■ INPUT DATA ■

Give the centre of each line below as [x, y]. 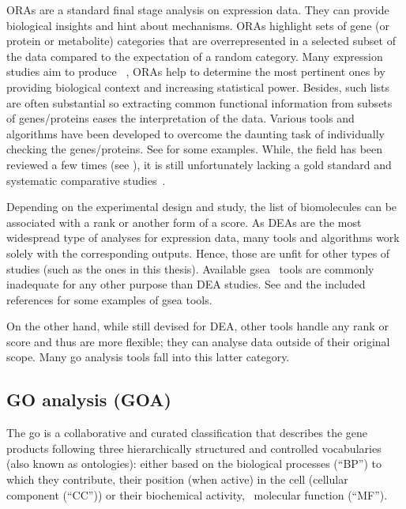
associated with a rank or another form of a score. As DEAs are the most [184, 222]
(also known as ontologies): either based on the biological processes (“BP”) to [194, 464]
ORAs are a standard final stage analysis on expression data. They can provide [198, 9]
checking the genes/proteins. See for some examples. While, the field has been [195, 149]
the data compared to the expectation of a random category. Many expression [195, 56]
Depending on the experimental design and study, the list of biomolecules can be [202, 207]
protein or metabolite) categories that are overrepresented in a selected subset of [201, 41]
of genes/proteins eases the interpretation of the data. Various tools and [180, 118]
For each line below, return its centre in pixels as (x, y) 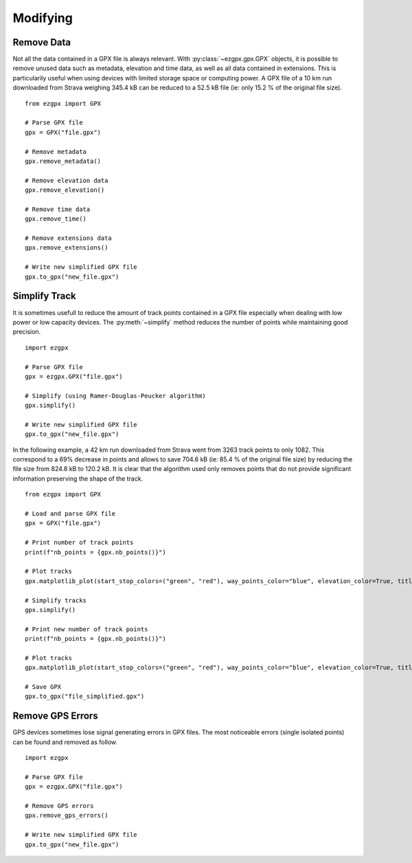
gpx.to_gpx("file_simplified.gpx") (85, 697)
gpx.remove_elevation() (65, 190)
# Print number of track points (79, 543)
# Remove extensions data (69, 238)
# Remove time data (58, 209)
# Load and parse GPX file (70, 513)
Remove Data (42, 42)
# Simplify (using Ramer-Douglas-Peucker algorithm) (115, 396)
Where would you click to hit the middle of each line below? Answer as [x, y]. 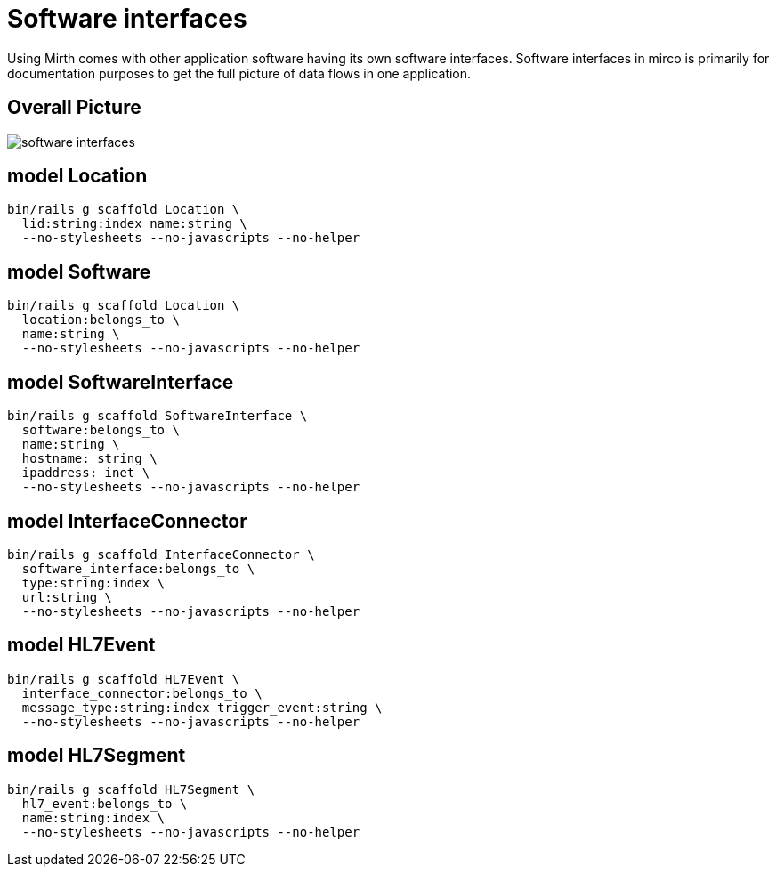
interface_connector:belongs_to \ [142, 693]
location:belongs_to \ [101, 320]
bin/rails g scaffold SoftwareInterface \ [158, 416]
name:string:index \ [93, 817]
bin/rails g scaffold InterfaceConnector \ [161, 554]
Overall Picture [74, 108]
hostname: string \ [89, 459]
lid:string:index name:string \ [134, 224]
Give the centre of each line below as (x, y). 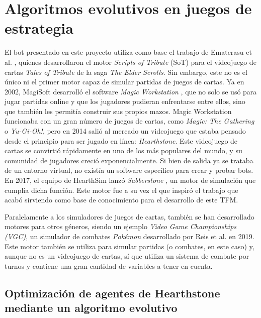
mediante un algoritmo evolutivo (91, 308)
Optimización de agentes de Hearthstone (112, 293)
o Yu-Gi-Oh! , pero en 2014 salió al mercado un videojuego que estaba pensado (125, 131)
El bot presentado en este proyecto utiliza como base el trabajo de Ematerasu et (128, 52)
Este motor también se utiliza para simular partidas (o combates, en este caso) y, (129, 246)
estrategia (39, 28)
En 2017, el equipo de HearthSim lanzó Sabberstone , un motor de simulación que (130, 180)
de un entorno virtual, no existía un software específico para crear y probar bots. (129, 170)
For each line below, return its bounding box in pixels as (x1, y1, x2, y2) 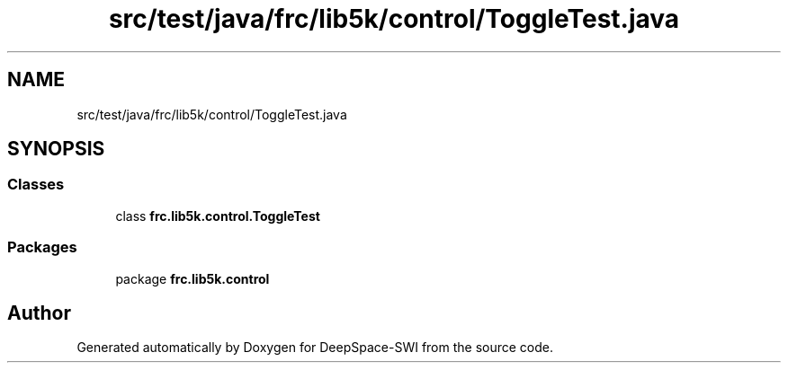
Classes (7, 175, 65, 194)
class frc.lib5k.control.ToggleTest (115, 207, 320, 224)
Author (7, 301, 71, 324)
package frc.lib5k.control (115, 270, 270, 286)
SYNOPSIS (7, 137, 105, 161)
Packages (7, 238, 77, 257)
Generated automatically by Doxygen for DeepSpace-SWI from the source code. (76, 339, 554, 356)
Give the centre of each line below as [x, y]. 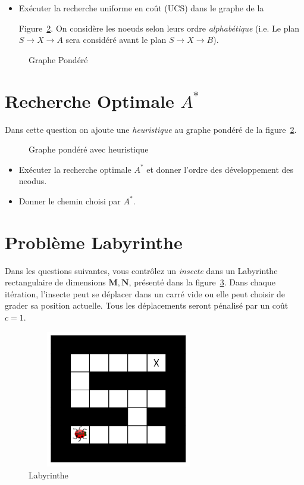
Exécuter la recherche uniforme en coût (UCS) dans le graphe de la [141, 8]
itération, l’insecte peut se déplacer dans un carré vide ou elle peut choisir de [145, 293]
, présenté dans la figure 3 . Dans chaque [202, 282]
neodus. [33, 181]
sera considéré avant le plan [116, 40]
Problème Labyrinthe [94, 242]
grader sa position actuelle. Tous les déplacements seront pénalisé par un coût [147, 305]
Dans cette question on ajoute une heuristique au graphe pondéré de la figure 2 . [151, 129]
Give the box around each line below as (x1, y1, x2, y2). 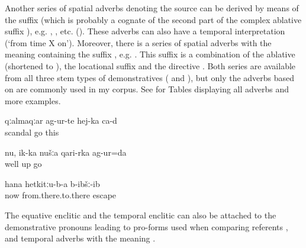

■ AIM OF THE EXERCISE ■
Output exactly the lines above, beginning at the one with "hostname: string \ [89, 459]" and stopping after the one with "En 2017, el". Pictures are to be omitted.

■ THE ANSWER ■
hostname: string \ [89, 459]
lid:string:index name:string \ [134, 224]
Give the centre of each line below as (x, y). 
mediante un algoritmo evolutivo (91, 308)
Optimización de agentes de Hearthstone (112, 293)
o Yu-Gi-Oh! , pero en 2014 salió al mercado un videojuego que estaba pensado (125, 131)
El bot presentado en este proyecto utiliza como base el trabajo de Ematerasu et (128, 52)
Este motor también se utiliza para simular partidas (o combates, en este caso) y, (129, 246)
estrategia (39, 28)
En 2017, el equipo de HearthSim lanzó Sabberstone , un motor de simulación que (130, 180)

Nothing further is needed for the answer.